Dr. Shigemura earned his medical degree from Keio University - one of Japan’s top private institutions. Today, he serves as a professor in the Faculty of Health Sciences at Mejiro University and he also holds a position as an adjunct professor at the Uniformed Services University, the medical school for the U.S. Department of Defense. He completed a fellowship at the Uniformed Services University a couple years after the 9/11 terrorist attacks. Seeing the psychological effects of the attacks in members of his community was one of the factors that sparked his interest in disaster psychiatry.


Dr. Jun Shigemura at the GW Center for Global Mental Health Equity

Dr. Shigemura’s research in the 2011 Great East Japan disaster, which developed from an earthquake, to a tsunami, and later, a Fukushima nuclear plant disaster, is truly astounding. Plant workers risked their lives to prevent the meltdown as hundreds of thousands of residents had to evacuate immediately. “I was the first psychiatrist to enter the restricted area of the disaster zone,” Dr. Shigemura recalled. “My role was to assess the mental health of the 2000 onsite workers.”


What he found was quite surprising: although the workers had a horrific experience witnessing an earthquake, tsunami, and a nuclear power plant explosion, the major risk factor for their PTSD was the stigma that followed. “The public was very angry about the accident.
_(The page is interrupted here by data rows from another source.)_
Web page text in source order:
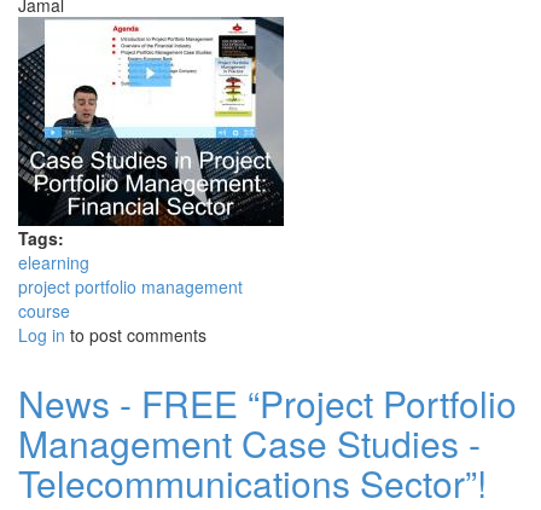
Jamal
Tags:
elearning
project portfolio management
course
Log in to post comments
News - FREE “Project Portfolio
Management Case Studies -
Telecommunications Sector”!

People had to project their anger to the visible enemy, which was the Electric Power Company,” Dr. Shigemura explains. “So, the workers were risking their lives in order to save other people, but they were being criticized, and that became the major key factor for their adverse mental health.”


Dr. Shigemura’s findings were later published in JAMA and some of his other work has been published in the British Journal of Psychiatry. Seeing how stigma and disaster response intersect in Japan, Dr. Shigemura hopes to work with the Center to expand his understanding of how they interact at the global level. We are excited to have such an accomplished researcher guide us!